Вот сейчас все и решится. Наверняка, в Хогвартсе была какая-то другая женщина под Оборотным. С Волдеморта бы сталось. Но как он ее не замечал столько времени? Глупости. Сириус же жил тут, даже гиппогрифа на чердаке держал, и никто ничего не заметил. Это ее дом, здесь ее эльф. Конечно, он ничего не заметил. Ему просто не все показывали. Он шел за Кричером и мрачно улыбался. Вот все и выяснится. И никаких дневников больше.

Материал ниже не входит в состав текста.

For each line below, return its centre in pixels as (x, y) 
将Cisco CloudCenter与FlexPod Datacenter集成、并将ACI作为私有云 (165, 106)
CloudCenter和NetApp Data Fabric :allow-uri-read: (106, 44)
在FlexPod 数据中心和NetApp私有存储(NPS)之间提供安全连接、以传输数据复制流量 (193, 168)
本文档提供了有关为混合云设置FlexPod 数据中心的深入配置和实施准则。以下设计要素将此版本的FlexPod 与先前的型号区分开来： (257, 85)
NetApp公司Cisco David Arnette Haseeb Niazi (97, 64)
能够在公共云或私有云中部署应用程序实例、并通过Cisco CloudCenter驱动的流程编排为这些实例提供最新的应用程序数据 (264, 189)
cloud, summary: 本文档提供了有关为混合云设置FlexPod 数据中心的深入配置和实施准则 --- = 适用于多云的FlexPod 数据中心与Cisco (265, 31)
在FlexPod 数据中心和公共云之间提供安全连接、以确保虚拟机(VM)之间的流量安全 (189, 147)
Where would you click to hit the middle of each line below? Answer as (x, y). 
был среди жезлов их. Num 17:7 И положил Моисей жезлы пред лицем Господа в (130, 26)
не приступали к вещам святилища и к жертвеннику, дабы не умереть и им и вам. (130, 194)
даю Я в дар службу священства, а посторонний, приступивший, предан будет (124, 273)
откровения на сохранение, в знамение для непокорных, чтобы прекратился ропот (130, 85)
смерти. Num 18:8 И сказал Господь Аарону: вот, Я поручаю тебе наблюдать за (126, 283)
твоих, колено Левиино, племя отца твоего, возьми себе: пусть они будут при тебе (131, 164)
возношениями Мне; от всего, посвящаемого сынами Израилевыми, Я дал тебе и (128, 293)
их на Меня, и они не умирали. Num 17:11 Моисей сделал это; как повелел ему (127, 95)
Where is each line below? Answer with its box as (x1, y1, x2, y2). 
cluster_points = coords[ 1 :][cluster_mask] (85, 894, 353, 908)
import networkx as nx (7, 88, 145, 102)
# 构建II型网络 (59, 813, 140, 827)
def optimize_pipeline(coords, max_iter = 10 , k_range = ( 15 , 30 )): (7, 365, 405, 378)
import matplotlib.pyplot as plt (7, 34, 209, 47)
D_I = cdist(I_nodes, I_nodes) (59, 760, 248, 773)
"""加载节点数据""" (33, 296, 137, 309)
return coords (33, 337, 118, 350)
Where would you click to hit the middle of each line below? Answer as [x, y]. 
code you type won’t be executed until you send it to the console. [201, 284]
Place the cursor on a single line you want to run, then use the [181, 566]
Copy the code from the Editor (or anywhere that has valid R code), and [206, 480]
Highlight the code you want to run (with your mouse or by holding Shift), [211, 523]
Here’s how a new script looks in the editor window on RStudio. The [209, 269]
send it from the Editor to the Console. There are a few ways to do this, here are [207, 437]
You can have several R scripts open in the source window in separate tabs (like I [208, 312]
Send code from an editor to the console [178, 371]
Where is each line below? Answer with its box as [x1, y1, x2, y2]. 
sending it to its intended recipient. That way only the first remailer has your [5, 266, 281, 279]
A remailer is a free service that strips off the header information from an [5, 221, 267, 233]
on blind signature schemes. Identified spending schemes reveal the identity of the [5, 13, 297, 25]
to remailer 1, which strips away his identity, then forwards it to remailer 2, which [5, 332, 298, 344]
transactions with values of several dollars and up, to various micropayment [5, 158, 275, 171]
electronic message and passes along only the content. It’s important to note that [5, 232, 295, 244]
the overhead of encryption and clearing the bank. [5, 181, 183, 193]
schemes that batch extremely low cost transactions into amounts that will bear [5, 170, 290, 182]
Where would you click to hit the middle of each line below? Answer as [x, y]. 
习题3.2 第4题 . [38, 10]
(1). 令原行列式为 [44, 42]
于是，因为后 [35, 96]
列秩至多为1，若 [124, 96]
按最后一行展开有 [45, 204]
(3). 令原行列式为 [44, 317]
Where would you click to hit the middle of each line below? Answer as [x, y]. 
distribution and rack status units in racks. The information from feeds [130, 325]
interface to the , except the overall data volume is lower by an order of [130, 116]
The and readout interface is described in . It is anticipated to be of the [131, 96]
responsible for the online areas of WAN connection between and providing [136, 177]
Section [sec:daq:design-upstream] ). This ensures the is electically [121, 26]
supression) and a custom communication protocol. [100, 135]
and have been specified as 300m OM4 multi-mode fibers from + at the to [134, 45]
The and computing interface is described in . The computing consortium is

Кричер отвел его в дальнюю комнату у самого подвала. Уже у двери он оглянулся на Гарри, словно спрашивая: «Вы уверены?» Гарри махнул ему, мол, давай открывай. Кричер потянул за ручку, дверь с тихим скрипом открылась. Гарри бросился внутрь и второй раз за этот день остолбенел. На стене висел портрет в строгой раме. С портрета на него смотрела черноволосая бледная красавица. Беллатрикс, какой она, видимо, была в свои семнадцать. Она повернулась, придерживая край дорогой, черной с серебристо-серым мантии. Длинный рукав скользнул по нарисованному столику.
— Ты, — выдохнул Поттер и поднял палочку.
И замер. Казалось бы, что проще. Инсендио, и все закончится. Но он не мог не узнать, почему. Почему она так поступила. Он вдруг вспомнил, что в Сириуса летел Ступефай, а не Авада. Значит, не хотела убивать? Или хотела? Просто рассчитала все хорошо.
— Гарри Поттер, — медленно произнесла Беллатрикс и усмехнулась. — Пришел узнать, почему я выбрала Темного Лорда? Почему убила Сириуса?
— Мне наплевать, — Гарри крепко сжал пальцы на рукояти палочки. — Нет… Почему? Чего тебе не хватало? Ты же должна была понимать, каково Сириусу было. Ты сама…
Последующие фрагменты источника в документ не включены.